→ **What is required**
Lines from the material below that hold the string "Nelson" are what is needed; copy each of them.

→ **Entries provided**
___
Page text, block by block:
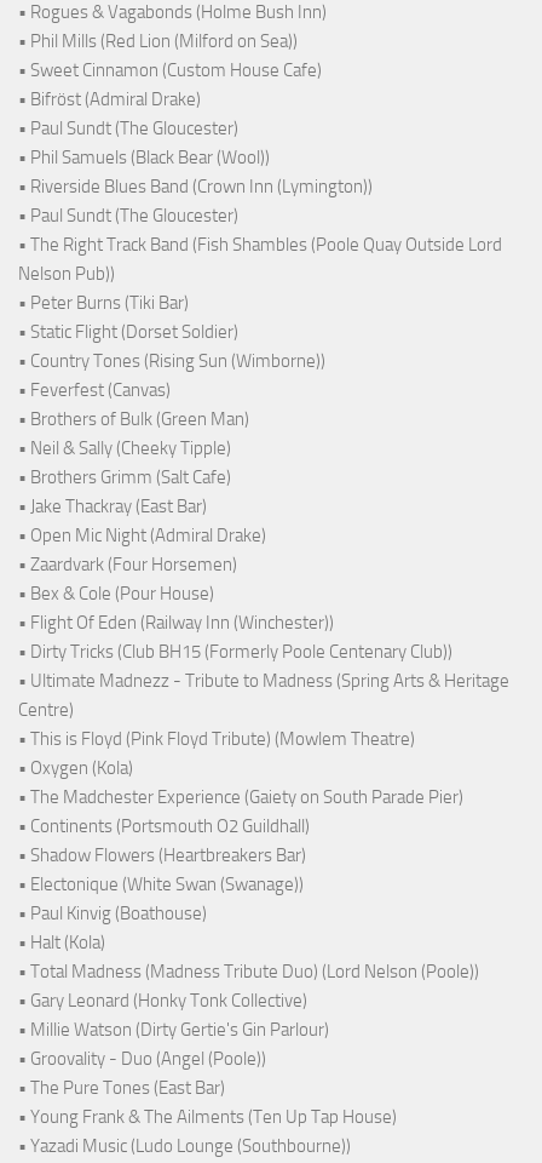
• Rogues & Vagabonds (Holme Bush Inn)
• Phil Mills (Red Lion (Milford on Sea))
• Sweet Cinnamon (Custom House Cafe)
• Bifröst (Admiral Drake)
• Paul Sundt (The Gloucester)
• Phil Samuels (Black Bear (Wool))
• Riverside Blues Band (Crown Inn (Lymington))
• Paul Sundt (The Gloucester)
• The Right Track Band (Fish Shambles (Poole Quay Outside Lord
Nelson Pub))
• Peter Burns (Tiki Bar)
• Static Flight (Dorset Soldier)
• Country Tones (Rising Sun (Wimborne))
• Feverfest (Canvas)
• Brothers of Bulk (Green Man)
• Neil & Sally (Cheeky Tipple)
• Brothers Grimm (Salt Cafe)
• Jake Thackray (East Bar)
• Open Mic Night (Admiral Drake)
• Zaardvark (Four Horsemen)
• Bex & Cole (Pour House)
• Flight Of Eden (Railway Inn (Winchester))
• Dirty Tricks (Club BH15 (Formerly Poole Centenary Club))
• Ultimate Madnezz - Tribute to Madness (Spring Arts & Heritage
Centre)
• This is Floyd (Pink Floyd Tribute) (Mowlem Theatre)
• Oxygen (Kola)
• The Madchester Experience (Gaiety on South Parade Pier)
• Continents (Portsmouth O2 Guildhall)
• Shadow Flowers (Heartbreakers Bar)
• Electonique (White Swan (Swanage))
• Paul Kinvig (Boathouse)
• Halt (Kola)
• Total Madness (Madness Tribute Duo) (Lord Nelson (Poole))
• Gary Leonard (Honky Tonk Collective)
• Millie Watson (Dirty Gertie's Gin Parlour)
• Groovality - Duo (Angel (Poole))
• The Pure Tones (East Bar)
• Young Frank & The Ailments (Ten Up Tap House)
• Yazadi Music (Ludo Lounge (Southbourne))
___
→ **Solution to the problem**
Nelson Pub))
• Total Madness (Madness Tribute Duo) (Lord Nelson (Poole))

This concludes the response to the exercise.